By adopting a solar-charged dedicated system, the consumer saves on electricity bills, does not require diesel or other back-up power solutions, and does not require power conditioning or surge protection equipment. My Arlington home and my Virginia office building have dedicated battery banks, and I have never had an outage in 28 years.
Batteries are in a technology renaissance with great advances in material science within the military and spurred by the cellular, laptop and hybrid vehicle markets. In my own business I work with 27 different types of batteries from 59 companies. Almost all the batteries I work with are sealed (no maintenance) and have 7–10 year warranties. Energy diagnostic and management software for electric systems including batteries is also in an evolutionary stage providing more intuitive diagnostics that is more accurate and in “real time.”
On-site energy generation is on the ascendancy. And for commercial and institutional customers, in particular those who value electric power reliability and outsource back-up generator testing, repairs and fuel switch-outs as well as power quality equipment routine replacements — the costs favor renewable battery systems. Residential customers also gain from this approach by having their refrigerator, sump pumps, electronic ignition on natural gas appliances, wifi and computer working during power failures (and electric loads are always off their electric bill).
A recent survey by PricewaterhouseCoopers of global utility companies reveals that the industry anticipates big changes to its business model in the near future, attributing much of the predicted transformation to the rise of distributed generation and the growth of renewable energy sources.
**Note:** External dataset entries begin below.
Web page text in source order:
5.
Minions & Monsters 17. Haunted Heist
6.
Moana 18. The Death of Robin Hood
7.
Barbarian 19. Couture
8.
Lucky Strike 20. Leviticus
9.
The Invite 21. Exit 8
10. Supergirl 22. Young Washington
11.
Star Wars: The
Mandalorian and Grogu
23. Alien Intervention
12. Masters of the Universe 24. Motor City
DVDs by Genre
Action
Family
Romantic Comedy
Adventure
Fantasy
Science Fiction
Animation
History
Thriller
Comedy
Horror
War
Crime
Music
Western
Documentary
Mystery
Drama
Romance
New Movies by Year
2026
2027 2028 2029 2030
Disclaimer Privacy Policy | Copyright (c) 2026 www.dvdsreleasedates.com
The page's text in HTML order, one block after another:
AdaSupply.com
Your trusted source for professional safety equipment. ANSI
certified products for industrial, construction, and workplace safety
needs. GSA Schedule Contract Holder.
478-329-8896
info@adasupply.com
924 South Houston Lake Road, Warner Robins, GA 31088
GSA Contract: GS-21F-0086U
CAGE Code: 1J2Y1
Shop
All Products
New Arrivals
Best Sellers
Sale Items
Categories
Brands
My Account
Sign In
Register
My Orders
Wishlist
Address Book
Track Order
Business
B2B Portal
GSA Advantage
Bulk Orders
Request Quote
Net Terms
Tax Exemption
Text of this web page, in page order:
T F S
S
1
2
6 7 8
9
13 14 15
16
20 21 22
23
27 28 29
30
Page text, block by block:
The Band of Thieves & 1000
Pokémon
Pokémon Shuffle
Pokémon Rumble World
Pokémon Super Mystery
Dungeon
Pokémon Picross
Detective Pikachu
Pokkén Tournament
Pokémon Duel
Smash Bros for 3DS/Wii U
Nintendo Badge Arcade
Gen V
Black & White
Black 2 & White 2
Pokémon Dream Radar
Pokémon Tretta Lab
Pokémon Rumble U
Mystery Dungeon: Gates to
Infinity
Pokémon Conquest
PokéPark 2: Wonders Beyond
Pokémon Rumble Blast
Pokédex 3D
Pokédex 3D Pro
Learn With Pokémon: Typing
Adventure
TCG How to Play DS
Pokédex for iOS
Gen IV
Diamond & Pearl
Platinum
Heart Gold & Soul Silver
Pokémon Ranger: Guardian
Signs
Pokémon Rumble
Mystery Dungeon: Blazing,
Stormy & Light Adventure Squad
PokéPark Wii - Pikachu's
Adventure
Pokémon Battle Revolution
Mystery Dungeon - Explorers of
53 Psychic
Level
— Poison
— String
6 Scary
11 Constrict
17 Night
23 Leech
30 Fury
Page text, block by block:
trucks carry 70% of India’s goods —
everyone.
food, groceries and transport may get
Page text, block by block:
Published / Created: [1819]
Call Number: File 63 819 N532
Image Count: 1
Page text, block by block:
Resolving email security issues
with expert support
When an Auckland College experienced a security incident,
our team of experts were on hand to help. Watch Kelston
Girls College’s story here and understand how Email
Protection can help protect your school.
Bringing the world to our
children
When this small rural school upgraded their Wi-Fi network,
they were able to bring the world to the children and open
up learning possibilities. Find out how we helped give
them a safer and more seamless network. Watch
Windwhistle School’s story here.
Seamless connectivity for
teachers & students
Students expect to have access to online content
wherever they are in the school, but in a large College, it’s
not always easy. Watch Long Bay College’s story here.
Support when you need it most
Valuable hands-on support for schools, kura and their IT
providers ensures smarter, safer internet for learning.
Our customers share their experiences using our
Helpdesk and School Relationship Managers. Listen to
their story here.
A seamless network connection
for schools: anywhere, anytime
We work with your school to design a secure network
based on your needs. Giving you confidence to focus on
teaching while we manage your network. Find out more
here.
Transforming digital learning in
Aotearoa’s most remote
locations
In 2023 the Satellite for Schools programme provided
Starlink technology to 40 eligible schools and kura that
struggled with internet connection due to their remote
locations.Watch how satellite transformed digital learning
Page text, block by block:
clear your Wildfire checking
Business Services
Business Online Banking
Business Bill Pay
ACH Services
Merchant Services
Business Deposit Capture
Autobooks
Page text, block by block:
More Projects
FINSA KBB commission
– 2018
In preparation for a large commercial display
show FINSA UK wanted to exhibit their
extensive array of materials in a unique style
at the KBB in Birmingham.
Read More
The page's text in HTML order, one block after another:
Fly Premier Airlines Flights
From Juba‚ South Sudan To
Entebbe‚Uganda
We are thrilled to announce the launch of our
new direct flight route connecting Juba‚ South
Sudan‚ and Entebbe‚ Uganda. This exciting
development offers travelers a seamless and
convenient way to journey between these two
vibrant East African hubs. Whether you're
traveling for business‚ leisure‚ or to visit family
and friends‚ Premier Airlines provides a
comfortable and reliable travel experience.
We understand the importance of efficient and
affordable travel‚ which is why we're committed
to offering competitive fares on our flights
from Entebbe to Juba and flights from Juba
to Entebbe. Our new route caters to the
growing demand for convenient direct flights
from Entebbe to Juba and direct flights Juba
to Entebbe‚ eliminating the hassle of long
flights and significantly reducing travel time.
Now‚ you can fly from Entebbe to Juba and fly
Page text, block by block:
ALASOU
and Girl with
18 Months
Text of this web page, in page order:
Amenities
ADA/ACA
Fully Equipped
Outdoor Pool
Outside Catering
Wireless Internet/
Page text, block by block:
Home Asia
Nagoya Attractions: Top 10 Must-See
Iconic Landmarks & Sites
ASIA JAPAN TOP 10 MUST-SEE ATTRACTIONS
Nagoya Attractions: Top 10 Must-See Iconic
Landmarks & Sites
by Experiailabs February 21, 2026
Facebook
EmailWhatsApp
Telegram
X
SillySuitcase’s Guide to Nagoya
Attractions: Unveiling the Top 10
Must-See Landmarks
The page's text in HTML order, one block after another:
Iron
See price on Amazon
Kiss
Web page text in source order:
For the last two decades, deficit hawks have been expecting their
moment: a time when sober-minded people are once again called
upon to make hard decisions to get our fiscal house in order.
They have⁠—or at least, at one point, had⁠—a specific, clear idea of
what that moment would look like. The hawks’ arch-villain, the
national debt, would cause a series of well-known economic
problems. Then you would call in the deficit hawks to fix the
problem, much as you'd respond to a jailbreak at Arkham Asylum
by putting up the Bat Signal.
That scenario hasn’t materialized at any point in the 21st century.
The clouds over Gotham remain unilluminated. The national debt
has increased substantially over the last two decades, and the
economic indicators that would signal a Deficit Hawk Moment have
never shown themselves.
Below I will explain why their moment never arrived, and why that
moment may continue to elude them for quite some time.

In North America, 40 percent of respondents believed that utility companies’ means of making a profit will see major changes over the next two decades. A strong majority — 82 percent — of North American respondents also said future energy needs will be met by a mix of traditional centralized generation and distributed generation, which feeds power from a mix of sources.
So instead of leaving photovoltaics systems unplugged in so many states due to electric utility pushback — a clear resolution is to put these systems back to work now via dedicated on-site systems with electric storage.
Millions of people have solar water heating, geothermal heat pumps, CFLs/LEDs and solar daylighting systems which reduce electric load significantly and forever. So why shouldn’t on-site solar-electric, small wind and other distributed generation systems be enlisted to perform the same service? Energy storage allows the consumer maximum freedom while electric utilities — under fit and starts — enter the 21st century.
Well known energy lawyer Mike Zimmer says, “our energy approach uses 19th energy technologies over a 20th century grid for 21st century solutions.” I couldn’t agree more. It’s time to change the agenda, and this is one practical approach while public policy, regulations, and the market catches up.